* _Required work_: Extract, exactly as written, each line from the start of the records below to the line containing "by specifying a", both ends included; drop the pictures.

Entries taken from a collection
========
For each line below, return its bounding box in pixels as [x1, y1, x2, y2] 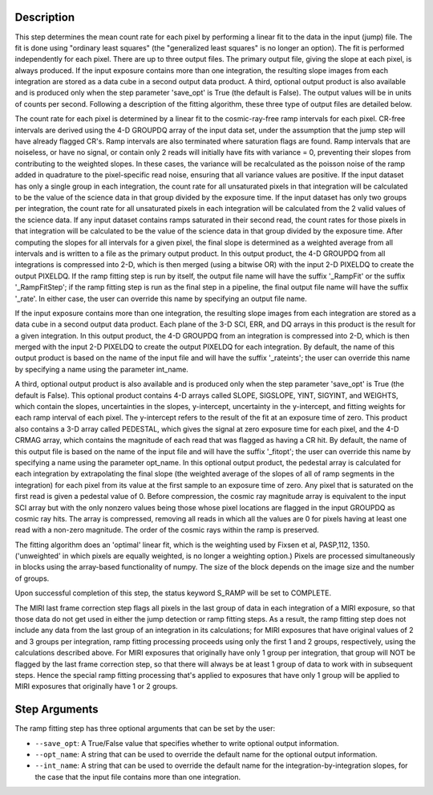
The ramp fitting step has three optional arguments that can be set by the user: [14, 724, 276, 733]
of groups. [14, 574, 50, 583]
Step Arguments [14, 703, 99, 716]
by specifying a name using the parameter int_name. [14, 364, 188, 374]
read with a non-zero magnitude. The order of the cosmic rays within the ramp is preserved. [14, 525, 320, 535]
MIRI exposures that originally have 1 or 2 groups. [14, 682, 178, 692]
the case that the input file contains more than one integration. [34, 772, 241, 781]
========
* _Task answer_:
For each line below, return its bounding box in pixels as [x1, y1, x2, y2] 
The ramp fitting step has three optional arguments that can be set by the user: [14, 724, 276, 733]
of groups. [14, 574, 50, 583]
Step Arguments [14, 703, 99, 716]
by specifying a name using the parameter int_name. [14, 364, 188, 374]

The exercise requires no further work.